● EXERCISE OBJECTIVE: Every line with the string "interior" should be copied from the data.

● EXTRACTED MATERIAL:
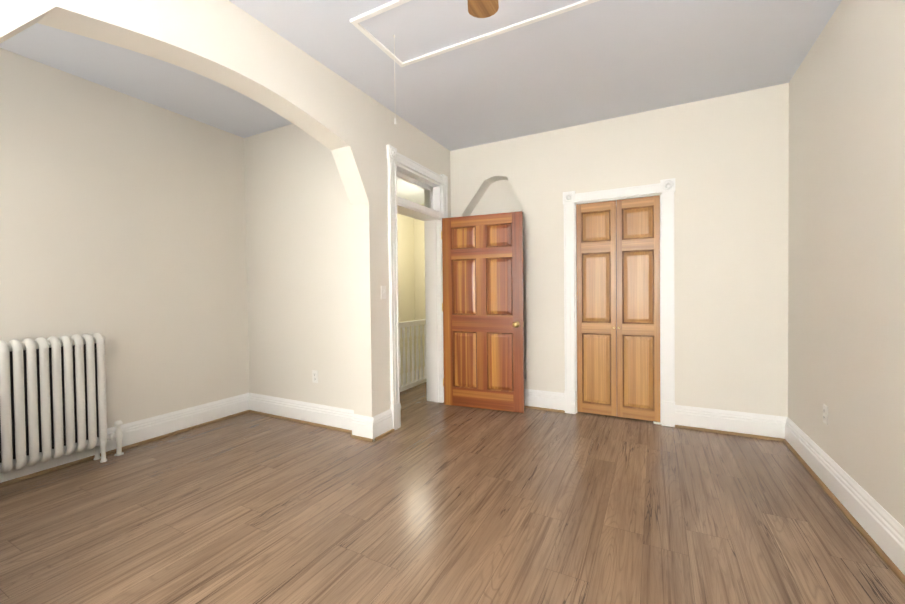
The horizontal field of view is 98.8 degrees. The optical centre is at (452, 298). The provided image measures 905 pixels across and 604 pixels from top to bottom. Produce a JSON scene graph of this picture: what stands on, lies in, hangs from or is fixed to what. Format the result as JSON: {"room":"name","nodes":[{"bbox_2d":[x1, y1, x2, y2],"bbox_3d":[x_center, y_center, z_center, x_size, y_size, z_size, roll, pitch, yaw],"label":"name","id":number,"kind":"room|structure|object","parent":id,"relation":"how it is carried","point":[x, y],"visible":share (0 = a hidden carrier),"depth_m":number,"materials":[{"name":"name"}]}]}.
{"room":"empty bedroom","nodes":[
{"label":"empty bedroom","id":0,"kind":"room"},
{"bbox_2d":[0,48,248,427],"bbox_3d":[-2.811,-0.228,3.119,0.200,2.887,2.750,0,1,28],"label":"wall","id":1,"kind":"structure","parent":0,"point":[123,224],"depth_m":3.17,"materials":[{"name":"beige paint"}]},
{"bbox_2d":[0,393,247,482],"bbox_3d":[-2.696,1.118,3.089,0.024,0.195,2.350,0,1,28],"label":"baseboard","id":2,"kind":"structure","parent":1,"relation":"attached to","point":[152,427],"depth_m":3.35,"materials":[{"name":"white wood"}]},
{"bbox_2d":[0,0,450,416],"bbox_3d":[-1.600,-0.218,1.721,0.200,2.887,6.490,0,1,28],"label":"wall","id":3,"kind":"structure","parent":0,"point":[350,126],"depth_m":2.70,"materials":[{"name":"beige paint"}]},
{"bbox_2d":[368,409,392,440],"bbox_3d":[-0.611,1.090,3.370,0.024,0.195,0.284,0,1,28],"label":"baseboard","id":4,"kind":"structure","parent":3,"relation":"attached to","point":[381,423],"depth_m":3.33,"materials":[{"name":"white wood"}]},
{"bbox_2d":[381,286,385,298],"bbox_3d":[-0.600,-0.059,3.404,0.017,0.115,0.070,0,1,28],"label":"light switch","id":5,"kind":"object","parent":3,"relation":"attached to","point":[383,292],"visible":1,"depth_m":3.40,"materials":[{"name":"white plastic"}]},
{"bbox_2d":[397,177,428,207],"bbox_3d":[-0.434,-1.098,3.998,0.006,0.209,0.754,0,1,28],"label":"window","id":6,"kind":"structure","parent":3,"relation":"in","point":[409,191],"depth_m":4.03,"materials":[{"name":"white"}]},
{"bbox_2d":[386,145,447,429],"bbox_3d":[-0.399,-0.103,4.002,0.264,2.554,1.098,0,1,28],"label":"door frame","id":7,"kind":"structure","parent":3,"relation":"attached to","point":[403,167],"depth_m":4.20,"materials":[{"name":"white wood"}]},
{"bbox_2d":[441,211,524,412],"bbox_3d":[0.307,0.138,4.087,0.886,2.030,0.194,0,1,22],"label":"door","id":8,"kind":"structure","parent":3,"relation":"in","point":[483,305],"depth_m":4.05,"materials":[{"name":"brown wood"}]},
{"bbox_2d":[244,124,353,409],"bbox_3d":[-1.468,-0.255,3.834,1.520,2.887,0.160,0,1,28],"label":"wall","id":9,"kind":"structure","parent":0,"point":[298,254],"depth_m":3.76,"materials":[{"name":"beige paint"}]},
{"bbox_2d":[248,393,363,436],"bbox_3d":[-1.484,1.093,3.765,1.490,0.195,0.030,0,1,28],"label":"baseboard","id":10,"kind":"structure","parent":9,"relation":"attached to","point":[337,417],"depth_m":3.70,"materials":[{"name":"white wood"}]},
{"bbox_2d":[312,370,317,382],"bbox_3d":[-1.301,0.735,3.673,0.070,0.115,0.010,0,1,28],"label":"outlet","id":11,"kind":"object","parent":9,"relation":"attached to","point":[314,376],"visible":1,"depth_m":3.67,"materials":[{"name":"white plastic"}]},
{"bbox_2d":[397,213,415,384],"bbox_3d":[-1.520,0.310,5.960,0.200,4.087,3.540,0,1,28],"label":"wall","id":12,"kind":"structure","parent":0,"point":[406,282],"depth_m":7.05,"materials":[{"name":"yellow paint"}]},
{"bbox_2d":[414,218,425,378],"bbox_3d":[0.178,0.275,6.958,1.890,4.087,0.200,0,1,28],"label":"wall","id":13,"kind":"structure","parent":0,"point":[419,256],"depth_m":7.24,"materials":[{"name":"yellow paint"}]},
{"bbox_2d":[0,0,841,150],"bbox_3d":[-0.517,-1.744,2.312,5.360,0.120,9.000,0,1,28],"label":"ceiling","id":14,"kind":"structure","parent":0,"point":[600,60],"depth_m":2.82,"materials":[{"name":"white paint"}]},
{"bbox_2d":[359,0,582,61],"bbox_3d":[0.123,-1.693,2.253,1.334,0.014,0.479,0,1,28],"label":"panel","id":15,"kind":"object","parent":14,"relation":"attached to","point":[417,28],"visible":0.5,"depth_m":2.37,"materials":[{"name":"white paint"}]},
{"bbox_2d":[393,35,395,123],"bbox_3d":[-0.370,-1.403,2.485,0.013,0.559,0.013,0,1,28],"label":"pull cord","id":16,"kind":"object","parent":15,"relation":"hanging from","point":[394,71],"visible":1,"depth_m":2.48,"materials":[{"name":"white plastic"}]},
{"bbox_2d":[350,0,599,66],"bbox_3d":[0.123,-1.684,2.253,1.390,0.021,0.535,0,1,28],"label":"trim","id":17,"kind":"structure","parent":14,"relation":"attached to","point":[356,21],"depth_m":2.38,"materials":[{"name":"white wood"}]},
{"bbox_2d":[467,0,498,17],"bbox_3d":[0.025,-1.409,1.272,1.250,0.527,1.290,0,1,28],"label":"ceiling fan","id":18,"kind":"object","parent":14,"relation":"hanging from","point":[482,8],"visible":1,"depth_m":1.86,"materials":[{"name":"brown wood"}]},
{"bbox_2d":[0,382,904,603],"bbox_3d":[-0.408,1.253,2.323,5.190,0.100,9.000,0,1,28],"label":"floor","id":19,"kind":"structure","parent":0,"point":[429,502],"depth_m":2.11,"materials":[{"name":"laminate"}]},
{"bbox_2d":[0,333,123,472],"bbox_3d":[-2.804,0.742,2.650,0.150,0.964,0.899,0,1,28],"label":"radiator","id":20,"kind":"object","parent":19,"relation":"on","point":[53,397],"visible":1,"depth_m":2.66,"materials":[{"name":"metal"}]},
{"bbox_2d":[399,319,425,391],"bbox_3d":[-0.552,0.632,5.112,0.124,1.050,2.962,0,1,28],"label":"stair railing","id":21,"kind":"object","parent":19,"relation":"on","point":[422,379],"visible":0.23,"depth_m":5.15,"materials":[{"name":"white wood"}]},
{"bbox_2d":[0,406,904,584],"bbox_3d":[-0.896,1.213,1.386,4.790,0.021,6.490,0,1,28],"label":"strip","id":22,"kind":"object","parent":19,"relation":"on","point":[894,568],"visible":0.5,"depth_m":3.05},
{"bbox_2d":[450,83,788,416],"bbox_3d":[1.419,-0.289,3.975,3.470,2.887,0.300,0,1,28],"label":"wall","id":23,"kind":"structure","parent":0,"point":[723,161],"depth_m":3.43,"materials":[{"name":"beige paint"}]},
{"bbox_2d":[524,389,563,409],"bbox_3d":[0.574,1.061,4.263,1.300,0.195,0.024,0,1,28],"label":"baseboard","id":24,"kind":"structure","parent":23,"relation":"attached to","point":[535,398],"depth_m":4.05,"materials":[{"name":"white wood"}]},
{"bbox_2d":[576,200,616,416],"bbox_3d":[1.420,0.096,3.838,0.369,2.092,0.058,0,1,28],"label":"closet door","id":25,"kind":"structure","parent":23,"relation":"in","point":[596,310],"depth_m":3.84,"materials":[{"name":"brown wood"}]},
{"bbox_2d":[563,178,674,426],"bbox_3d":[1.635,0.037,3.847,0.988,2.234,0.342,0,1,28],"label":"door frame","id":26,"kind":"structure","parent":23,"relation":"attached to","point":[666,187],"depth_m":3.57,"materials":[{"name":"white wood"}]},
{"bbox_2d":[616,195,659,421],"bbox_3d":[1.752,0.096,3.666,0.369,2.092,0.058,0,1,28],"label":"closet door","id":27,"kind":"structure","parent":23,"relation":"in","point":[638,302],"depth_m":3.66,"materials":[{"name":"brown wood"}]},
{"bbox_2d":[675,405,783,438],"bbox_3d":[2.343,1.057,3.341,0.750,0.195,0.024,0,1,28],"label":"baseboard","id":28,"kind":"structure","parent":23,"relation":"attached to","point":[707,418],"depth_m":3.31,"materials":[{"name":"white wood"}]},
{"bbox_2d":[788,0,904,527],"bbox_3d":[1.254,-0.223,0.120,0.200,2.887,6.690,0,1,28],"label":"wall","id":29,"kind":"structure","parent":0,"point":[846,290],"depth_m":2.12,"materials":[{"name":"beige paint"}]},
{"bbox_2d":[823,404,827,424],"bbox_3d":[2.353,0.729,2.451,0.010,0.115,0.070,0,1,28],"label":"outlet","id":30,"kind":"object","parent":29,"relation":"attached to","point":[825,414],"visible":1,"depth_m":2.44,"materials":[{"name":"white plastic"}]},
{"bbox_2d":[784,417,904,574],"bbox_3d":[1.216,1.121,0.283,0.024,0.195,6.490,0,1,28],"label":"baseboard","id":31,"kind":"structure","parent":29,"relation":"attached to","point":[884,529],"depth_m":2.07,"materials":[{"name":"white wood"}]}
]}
==
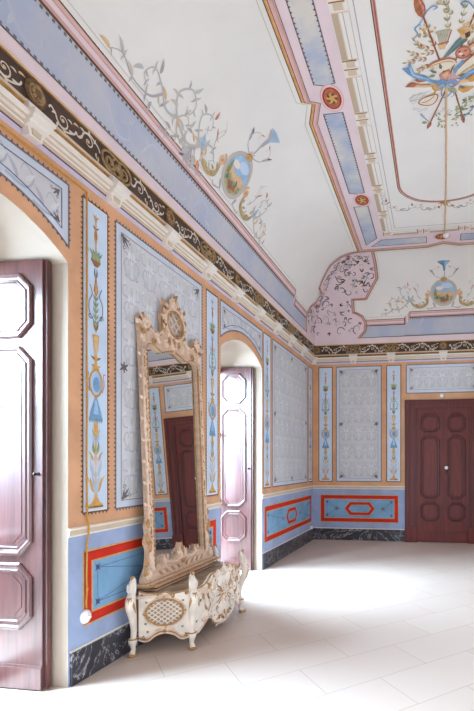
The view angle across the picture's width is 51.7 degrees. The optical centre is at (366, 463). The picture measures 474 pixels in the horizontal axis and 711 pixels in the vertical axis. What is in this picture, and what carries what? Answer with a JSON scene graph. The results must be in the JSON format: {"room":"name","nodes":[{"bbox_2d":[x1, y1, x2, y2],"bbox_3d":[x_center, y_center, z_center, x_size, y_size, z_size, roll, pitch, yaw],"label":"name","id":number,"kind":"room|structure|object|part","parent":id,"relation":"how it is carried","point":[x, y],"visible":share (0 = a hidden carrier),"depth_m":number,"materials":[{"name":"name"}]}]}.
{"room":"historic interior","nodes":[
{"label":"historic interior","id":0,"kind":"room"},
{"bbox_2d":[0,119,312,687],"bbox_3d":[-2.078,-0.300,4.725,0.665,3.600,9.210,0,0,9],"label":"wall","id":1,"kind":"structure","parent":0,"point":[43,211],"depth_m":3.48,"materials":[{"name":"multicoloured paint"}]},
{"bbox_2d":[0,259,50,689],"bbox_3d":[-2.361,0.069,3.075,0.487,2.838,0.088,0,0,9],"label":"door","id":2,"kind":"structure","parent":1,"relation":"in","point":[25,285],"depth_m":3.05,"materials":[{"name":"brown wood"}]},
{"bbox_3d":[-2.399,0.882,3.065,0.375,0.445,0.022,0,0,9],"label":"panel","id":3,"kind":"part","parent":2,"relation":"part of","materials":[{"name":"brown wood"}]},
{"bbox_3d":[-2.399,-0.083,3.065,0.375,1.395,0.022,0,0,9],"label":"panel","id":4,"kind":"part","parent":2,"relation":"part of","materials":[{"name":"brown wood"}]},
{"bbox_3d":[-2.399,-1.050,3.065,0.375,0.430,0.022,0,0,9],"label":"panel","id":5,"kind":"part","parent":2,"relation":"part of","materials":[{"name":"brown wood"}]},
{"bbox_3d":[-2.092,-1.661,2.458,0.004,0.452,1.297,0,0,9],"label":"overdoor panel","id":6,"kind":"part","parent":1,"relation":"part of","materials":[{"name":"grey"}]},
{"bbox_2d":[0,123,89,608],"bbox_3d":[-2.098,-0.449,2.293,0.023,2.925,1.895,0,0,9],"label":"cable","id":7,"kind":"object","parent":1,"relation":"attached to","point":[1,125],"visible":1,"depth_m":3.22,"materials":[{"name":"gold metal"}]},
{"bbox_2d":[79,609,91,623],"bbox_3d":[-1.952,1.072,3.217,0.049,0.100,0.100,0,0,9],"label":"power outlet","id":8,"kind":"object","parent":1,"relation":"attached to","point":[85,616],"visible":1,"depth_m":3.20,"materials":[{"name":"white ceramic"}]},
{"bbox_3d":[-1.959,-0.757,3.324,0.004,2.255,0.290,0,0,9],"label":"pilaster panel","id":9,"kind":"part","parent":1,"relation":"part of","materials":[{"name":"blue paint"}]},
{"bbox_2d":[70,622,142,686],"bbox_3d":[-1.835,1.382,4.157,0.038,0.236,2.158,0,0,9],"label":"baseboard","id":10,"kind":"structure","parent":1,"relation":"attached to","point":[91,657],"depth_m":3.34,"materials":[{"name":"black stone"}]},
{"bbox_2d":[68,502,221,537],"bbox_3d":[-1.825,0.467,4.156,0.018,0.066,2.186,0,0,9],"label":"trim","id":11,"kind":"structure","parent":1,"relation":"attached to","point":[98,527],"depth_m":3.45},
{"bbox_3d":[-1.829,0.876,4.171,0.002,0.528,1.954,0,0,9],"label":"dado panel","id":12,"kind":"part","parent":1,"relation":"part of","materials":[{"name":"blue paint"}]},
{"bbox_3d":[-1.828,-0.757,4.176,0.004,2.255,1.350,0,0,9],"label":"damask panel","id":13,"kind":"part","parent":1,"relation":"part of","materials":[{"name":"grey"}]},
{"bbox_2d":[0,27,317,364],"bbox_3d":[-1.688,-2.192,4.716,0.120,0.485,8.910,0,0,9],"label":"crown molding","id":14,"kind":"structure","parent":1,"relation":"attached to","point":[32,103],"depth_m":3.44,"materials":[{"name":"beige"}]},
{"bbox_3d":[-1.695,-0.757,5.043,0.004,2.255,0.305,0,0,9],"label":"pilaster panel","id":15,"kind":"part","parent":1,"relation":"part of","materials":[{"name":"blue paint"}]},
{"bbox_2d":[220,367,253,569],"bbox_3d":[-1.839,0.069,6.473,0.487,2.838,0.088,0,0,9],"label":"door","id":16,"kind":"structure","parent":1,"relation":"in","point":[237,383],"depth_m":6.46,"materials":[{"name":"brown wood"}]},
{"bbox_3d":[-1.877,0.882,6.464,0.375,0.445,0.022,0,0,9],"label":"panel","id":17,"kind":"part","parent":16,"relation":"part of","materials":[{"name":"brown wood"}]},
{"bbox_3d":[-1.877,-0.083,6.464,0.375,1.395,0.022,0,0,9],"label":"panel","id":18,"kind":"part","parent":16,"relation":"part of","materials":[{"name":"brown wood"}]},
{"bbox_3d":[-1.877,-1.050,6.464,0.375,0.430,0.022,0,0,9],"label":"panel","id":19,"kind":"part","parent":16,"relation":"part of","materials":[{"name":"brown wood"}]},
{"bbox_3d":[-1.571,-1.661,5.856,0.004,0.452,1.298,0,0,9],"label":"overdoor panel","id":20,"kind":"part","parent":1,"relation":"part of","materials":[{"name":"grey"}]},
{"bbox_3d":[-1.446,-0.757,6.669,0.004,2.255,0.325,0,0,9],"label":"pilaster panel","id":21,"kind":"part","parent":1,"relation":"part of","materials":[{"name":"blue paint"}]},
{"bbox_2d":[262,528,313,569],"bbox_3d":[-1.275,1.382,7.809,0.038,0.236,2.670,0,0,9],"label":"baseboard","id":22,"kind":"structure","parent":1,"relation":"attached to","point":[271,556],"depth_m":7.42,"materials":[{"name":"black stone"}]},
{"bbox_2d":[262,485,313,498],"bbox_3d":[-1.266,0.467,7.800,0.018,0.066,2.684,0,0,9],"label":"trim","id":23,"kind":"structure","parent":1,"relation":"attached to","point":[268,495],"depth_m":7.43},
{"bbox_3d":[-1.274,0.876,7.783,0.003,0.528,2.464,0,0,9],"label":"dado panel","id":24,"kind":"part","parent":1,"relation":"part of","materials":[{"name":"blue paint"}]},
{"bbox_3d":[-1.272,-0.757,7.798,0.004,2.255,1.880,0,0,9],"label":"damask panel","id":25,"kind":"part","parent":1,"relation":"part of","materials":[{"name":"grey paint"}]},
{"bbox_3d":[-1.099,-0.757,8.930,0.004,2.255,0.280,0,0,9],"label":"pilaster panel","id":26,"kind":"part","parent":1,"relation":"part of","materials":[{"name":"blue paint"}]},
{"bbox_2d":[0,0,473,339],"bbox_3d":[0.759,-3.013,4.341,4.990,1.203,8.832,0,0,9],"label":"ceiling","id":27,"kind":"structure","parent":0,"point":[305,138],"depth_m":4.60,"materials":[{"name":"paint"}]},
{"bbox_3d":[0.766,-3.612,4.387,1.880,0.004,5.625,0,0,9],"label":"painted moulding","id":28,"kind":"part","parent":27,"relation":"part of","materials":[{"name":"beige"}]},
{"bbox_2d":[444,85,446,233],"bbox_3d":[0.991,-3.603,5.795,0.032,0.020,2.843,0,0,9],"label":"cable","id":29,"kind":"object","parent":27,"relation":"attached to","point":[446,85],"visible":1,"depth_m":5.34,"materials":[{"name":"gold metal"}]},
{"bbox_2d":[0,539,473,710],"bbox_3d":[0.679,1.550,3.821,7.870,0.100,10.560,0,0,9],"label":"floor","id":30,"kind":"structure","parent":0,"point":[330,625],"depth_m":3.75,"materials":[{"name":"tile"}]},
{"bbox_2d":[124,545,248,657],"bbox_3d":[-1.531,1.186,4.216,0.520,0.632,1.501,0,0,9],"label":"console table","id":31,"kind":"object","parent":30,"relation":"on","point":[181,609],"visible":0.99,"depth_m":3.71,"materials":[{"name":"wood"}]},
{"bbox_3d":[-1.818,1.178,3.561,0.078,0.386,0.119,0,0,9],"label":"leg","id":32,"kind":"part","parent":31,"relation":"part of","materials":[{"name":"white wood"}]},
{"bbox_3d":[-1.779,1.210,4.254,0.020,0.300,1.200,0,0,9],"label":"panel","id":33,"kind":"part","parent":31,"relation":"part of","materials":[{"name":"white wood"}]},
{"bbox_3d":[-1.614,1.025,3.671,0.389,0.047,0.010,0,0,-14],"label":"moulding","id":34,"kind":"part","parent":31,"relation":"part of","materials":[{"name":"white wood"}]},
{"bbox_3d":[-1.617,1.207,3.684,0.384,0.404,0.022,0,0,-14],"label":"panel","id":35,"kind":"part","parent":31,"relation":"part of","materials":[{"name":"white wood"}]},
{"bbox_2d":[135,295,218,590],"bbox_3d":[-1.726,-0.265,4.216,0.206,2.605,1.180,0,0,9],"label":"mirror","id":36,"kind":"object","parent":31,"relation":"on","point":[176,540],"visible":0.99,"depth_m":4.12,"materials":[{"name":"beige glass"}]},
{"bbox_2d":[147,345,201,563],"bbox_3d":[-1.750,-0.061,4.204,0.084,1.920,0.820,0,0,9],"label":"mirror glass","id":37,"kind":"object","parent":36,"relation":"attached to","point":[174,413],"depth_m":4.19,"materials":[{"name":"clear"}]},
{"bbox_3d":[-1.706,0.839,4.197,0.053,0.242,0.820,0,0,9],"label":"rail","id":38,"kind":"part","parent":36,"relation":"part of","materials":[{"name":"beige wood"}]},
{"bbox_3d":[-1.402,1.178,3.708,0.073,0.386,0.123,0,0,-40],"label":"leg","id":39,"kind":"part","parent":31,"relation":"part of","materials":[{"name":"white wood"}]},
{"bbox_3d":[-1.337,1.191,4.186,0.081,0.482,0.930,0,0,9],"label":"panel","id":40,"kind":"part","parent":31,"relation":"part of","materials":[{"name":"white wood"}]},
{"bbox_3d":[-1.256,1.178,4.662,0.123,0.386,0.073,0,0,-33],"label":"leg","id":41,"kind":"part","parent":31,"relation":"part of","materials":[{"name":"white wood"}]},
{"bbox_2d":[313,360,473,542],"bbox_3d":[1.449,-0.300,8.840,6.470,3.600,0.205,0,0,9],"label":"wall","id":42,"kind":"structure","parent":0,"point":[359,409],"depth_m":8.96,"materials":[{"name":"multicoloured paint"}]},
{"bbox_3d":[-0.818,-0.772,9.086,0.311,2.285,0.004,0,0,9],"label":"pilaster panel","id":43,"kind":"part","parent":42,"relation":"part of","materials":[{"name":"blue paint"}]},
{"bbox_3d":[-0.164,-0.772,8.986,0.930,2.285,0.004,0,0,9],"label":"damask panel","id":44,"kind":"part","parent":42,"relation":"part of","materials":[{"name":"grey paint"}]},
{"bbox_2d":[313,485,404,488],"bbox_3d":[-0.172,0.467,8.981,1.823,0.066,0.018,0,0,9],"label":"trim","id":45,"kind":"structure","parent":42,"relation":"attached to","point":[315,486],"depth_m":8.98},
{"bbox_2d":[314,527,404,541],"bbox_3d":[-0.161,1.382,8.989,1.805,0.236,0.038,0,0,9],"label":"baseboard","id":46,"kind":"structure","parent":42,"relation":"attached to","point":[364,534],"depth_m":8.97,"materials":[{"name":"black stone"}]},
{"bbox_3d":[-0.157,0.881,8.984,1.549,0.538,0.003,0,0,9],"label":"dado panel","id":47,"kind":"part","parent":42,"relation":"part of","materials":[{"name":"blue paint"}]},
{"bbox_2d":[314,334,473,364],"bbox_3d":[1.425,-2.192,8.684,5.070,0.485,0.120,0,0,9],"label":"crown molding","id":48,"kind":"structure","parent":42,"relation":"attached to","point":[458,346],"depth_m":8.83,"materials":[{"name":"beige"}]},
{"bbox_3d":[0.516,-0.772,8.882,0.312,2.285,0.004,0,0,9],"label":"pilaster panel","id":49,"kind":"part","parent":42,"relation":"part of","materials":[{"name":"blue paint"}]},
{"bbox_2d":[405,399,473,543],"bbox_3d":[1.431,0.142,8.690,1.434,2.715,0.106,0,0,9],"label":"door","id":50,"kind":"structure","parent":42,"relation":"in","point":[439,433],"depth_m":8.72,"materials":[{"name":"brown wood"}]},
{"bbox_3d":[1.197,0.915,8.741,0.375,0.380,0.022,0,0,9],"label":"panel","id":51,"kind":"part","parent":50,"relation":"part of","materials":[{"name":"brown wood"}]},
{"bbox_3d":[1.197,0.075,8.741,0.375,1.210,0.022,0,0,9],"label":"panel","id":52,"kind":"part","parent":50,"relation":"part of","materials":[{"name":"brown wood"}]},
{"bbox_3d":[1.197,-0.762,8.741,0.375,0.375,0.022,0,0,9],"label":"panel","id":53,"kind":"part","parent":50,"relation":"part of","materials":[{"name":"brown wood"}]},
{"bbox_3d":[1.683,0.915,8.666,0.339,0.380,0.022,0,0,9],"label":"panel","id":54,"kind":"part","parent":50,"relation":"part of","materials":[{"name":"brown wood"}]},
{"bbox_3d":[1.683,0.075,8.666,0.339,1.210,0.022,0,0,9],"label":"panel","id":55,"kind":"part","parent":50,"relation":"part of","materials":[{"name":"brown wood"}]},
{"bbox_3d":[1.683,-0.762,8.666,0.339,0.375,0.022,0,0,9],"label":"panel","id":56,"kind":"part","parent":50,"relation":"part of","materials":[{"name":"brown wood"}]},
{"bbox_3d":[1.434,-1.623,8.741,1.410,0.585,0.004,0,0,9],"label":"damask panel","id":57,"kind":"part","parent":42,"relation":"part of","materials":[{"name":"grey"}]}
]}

● EXERCISE RESPONSE:
{"room":"historic interior","nodes":[
{"label":"historic interior","id":0,"kind":"room"},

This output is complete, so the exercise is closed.